# 2nd time around I thought would be better



## bearlakegirl (Mar 26, 2013)

I was married to my second husband for seven years when we separated and then three years into working on it divorced. After our divorce is when he pursued getting back together with me. I resisted but after four years of counseling, marriage workshops, a lot of soul searching and faith to say the least, we remarried. We had both changed for the better and felt that not only had we always been friends even in our worst of times we were making the right decision for our kids, ourselves and our new household. 
Our reasons for divorce in the first place were the disagreements on how to raise my daughter who he had adopted and his two sons that lived with us full time. We lived next door to my in-laws in a house that was he and his fist wife's but the biggest reason was his infidelity..the texting,e-mails, going on drives that even resulted in a unusual arrest and the lying, which of course caused my anger, yelling, depression, I thought I would go insane but luckily started personal counseling and realized I was better than that. I moved out and found myself and confidence.
We put our old marriage behind us and started completely over. He said he would never hide anything from me, that he was transparent and I would never wonder about him again in that way. We came together to compromise on parenting and met in the middle. We sold our house beside his parents and bought a new one across town so that we would have boundries. He was transparent and just as every couple have disagreements we WERE good.We lost almost every friend and couple we had been friends with because no one understood what lengths we had gone through to change. 
So four months before our third wedding anniversary I grabbed his phone one night to call mine because I had lost it in the house somewhere and had saw s***** texts with a woman who I had never found as a threat. Digging a little deeper with in a month I found about fifty p*** sights in his favorites on his laptop, 129 files of pictures and video of him and other women (not one of me) and a video card from his old phone with more pictures and a full lenth video of another woman and himself in a motel room doing everything I did not want to see.
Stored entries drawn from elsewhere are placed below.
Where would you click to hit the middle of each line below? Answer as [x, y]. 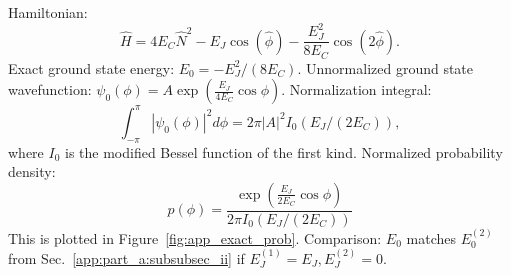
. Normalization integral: [356, 89]
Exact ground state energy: [91, 67]
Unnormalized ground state [390, 67]
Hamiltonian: [48, 12]
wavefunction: [50, 89]
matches [431, 237]
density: [32, 171]
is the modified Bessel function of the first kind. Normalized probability [284, 151]
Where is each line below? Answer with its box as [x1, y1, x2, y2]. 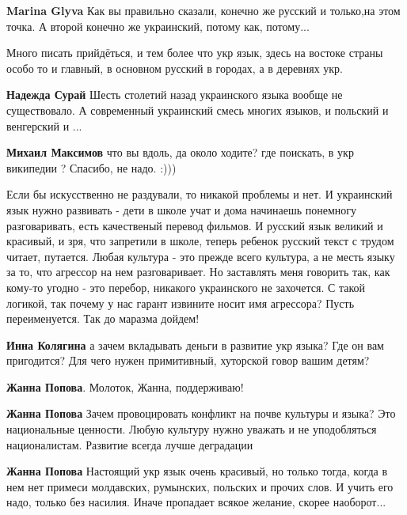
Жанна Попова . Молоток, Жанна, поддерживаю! [6, 378, 244, 395]
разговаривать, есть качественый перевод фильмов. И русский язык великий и [6, 217, 383, 233]
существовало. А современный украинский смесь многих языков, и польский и [6, 101, 389, 118]
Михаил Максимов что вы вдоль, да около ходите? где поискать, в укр [6, 144, 354, 161]
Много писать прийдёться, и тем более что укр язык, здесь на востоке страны [6, 44, 383, 61]
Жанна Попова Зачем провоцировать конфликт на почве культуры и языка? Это [6, 405, 396, 422]
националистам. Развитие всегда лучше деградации [6, 436, 253, 453]
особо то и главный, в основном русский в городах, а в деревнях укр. [6, 59, 344, 76]
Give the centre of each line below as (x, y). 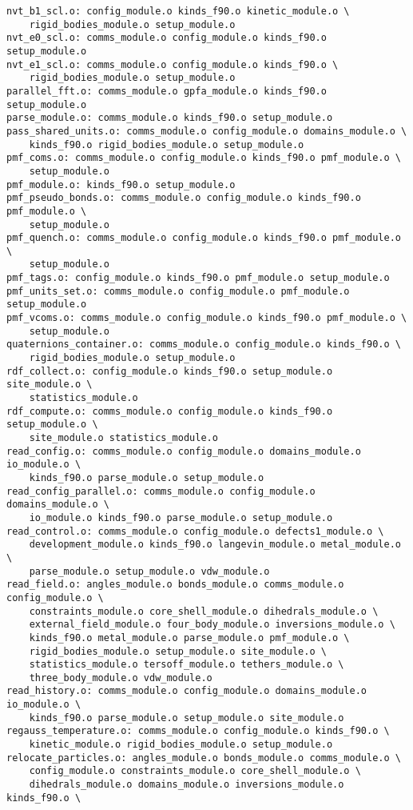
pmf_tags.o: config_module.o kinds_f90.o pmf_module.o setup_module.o (198, 278)
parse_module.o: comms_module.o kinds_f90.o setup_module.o (170, 118)
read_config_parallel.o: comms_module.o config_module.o (161, 491)
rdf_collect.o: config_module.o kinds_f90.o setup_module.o (170, 371)
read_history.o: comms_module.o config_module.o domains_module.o (187, 691)
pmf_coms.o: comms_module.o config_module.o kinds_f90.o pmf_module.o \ (204, 158)
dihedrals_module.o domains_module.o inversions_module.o (187, 785)
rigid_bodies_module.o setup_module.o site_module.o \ (178, 651)

Breaking EVERY vow, trust and honesty that I thought we had built is now gone. I need advise..I still have two teen-agers at home, a house that in lack of better words I have made mine and a husband who is possibly addicted to s**. We were supposed to live happily ever after but I know where this all can lead because I have lived it once before with this man and now feel trapped among other things.


----------



## Toshiba2020 (Mar 1, 2012)

I stopped reading when i saw the words "arrested" and "infidelity" no reason to put up with that crap. The only reason he wants you back is because he wants to use and abuse your love, move on and find a real man...real men don't cheat, they dont do activities that get them arrested.


----------